Bitcoin's Edge: Embedded Sentiment in Blockchain Transactional Data
This work addresses a gap in scalable analysis of blockchain data for financial predictions in cryptocurrency markets, though it is incremental in applying existing NLP methods to a new data source.
The authors tackled the problem of analyzing hidden content in cryptocurrency blockchains to predict price movements, using NLP and ML techniques to extract sentiment from transactional data, and found that Bitcoin's embedded sentiment can predict its price movements, with an asymmetry showing Bitcoin has an advantage over Ethereum.

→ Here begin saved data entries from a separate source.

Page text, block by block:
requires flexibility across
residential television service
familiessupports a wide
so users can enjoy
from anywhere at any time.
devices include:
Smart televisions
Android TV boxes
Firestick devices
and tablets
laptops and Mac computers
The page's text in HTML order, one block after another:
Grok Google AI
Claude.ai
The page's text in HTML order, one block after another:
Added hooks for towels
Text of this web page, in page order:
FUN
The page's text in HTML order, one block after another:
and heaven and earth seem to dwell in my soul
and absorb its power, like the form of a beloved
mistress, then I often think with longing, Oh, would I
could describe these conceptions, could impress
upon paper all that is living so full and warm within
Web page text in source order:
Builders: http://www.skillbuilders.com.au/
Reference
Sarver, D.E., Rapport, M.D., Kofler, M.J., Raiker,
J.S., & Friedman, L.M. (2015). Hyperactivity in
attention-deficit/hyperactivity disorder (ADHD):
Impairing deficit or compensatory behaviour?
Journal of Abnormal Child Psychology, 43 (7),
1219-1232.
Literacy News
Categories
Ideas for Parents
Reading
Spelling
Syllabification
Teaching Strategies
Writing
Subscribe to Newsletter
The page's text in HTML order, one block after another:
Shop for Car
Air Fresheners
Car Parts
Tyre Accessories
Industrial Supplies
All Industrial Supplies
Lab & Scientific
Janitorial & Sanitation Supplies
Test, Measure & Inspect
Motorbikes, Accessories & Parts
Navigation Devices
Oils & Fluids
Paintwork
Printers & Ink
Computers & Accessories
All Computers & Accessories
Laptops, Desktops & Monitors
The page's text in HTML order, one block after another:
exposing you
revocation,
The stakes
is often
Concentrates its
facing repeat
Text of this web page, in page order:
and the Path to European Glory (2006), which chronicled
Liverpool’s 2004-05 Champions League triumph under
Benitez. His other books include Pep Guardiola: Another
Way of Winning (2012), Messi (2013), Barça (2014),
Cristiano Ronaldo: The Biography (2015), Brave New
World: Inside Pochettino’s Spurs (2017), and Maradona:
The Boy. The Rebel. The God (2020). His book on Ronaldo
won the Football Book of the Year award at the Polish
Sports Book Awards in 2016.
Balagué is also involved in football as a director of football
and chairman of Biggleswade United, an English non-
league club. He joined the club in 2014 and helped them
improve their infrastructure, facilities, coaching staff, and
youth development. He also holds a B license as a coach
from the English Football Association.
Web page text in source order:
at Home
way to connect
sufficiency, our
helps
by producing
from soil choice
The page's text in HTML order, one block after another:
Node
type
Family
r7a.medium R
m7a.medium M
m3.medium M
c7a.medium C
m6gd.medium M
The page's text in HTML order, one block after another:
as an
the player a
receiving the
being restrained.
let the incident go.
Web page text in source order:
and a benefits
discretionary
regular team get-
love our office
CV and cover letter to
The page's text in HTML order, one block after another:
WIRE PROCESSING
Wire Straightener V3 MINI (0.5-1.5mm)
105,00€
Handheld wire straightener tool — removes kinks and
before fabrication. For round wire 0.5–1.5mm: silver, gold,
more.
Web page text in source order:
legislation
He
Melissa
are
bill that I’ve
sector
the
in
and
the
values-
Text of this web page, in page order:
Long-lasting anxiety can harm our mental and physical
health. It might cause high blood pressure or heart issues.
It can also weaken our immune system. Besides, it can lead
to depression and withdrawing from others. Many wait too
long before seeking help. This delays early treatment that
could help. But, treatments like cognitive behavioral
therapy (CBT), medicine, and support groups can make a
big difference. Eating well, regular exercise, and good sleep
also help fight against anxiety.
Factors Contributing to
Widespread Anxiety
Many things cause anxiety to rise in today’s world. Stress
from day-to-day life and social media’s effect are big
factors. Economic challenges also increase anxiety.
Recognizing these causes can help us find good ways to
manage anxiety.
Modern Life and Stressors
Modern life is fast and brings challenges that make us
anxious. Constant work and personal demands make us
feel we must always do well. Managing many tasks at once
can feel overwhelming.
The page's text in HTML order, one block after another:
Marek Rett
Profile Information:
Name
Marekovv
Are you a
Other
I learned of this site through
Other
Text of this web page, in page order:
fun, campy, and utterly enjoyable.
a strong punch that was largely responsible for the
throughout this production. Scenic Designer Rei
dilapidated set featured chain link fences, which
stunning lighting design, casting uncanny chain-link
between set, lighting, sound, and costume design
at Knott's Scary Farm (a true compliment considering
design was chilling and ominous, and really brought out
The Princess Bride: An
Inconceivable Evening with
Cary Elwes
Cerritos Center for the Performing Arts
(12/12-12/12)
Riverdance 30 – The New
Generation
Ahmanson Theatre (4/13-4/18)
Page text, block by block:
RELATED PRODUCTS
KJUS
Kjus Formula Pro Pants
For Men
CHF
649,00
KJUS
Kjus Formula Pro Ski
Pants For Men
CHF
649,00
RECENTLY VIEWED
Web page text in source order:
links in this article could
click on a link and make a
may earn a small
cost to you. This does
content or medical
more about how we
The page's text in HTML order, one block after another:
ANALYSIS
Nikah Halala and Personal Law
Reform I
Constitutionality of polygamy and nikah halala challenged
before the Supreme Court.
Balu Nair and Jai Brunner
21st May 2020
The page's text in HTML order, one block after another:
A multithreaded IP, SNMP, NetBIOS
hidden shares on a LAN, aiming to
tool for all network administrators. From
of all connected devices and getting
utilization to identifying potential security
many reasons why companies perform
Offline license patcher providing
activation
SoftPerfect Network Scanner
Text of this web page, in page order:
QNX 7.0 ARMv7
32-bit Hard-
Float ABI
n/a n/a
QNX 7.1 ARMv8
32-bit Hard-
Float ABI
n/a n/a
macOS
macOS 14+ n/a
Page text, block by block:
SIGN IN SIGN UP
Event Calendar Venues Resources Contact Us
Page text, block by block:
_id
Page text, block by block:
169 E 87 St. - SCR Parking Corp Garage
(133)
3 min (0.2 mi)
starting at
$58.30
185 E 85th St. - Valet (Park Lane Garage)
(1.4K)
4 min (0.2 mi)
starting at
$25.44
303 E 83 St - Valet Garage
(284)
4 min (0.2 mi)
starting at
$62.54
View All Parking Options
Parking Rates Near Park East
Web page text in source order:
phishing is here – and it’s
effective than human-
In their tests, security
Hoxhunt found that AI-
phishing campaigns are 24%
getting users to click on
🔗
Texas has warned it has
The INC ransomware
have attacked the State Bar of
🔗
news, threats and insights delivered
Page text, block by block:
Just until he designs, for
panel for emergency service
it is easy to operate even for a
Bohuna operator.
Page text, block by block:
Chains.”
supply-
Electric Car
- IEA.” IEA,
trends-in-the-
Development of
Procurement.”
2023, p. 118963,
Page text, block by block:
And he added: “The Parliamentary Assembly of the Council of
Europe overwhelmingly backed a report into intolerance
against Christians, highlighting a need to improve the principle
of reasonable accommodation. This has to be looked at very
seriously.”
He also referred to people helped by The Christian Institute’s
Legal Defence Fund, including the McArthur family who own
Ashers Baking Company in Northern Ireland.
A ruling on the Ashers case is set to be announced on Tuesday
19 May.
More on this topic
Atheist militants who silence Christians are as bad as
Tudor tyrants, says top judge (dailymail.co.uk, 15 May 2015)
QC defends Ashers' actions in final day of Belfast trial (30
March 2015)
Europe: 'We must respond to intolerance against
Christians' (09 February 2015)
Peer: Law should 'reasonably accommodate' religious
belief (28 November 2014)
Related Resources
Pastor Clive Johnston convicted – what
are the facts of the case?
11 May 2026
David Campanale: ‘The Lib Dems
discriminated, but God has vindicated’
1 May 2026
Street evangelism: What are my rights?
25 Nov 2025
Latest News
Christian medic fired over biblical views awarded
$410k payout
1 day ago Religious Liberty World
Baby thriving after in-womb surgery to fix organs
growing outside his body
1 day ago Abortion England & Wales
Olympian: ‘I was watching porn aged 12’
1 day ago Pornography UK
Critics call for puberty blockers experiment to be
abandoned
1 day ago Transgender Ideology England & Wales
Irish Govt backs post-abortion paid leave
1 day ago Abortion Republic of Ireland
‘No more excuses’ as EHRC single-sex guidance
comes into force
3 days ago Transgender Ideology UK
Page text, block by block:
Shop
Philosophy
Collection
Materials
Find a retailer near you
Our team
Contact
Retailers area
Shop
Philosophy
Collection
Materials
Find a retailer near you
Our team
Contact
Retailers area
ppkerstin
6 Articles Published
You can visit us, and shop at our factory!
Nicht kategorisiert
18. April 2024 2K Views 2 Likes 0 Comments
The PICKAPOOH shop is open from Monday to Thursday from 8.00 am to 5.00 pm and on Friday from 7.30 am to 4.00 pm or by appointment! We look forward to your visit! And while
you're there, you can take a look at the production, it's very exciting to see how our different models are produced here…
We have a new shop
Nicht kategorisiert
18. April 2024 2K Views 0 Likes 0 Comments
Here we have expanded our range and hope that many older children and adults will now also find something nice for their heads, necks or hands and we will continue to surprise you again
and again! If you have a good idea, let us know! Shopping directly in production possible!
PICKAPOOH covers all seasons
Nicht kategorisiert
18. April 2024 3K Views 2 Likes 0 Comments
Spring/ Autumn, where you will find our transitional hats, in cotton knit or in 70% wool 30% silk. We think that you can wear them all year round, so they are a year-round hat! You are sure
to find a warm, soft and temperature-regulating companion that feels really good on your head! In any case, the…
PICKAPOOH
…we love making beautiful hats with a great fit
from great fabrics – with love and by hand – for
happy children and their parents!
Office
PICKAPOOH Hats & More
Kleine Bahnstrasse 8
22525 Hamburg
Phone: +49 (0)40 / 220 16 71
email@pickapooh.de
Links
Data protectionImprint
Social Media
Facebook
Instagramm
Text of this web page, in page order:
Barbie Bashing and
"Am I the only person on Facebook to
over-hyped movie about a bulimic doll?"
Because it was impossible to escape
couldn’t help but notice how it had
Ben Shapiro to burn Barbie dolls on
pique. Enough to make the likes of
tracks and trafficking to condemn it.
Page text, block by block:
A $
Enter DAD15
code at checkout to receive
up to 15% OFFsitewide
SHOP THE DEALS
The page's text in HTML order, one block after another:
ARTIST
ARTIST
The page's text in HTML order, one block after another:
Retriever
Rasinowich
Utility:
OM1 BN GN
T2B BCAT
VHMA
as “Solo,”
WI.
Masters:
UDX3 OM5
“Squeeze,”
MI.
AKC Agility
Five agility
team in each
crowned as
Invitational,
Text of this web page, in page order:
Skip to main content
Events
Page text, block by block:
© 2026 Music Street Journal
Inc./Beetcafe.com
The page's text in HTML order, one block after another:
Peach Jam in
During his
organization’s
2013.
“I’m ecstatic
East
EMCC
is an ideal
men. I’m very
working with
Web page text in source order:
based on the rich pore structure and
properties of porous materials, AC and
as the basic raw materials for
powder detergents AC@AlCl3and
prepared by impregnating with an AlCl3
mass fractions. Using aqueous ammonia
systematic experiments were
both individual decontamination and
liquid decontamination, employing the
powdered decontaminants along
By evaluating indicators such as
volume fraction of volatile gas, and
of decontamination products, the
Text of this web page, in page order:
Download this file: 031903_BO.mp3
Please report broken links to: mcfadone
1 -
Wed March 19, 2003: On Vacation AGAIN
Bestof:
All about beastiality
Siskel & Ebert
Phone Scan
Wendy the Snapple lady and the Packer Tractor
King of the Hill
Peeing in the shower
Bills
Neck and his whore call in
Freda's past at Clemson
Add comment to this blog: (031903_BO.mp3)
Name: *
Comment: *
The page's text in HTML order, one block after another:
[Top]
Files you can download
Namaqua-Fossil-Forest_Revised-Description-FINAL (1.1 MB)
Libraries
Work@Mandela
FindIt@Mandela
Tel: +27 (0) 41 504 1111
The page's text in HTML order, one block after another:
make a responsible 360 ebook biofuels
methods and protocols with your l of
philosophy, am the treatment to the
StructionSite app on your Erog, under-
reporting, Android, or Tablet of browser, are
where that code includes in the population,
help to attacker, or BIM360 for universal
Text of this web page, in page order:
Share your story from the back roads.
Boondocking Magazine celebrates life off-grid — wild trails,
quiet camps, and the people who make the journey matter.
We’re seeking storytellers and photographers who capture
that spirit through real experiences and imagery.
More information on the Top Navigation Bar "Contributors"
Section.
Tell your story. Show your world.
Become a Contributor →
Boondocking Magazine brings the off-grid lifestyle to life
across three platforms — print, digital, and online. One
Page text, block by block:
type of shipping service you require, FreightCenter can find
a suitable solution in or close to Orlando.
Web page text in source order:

Cryptocurrency blockchains, beyond their primary role as distributed payment systems, are increasingly used to store and share arbitrary content, such as text messages and files. Although often non-financial, this hidden content can impact price movements by conveying private information, shaping sentiment, and influencing public opinion. However, current analyses of such data are limited in scope and scalability, primarily relying on manual classification or hand-crafted heuristics. In this work, we address these limitations by employing Natural Language Processing techniques to analyze, detect patterns, and extract public sentiment encoded within blockchain transactional data. Using a variety of Machine Learning techniques, we showcase for the first time the predictive power of blockchain-embedded sentiment in forecasting cryptocurrency price movements on the Bitcoin and Ethereum blockchains. Our findings shed light on a previously underexplored source of freely available, transparent, and immutable data and introduce blockchain sentiment analysis as a novel and robust framework for enhancing financial predictions in cryptocurrency markets. Incidentally, we discover an asymmetry between cryptocurrencies; Bitcoin has an informational advantage over Ethereum in that the sentiment embedded into transactional data is sufficient to predict its price movement.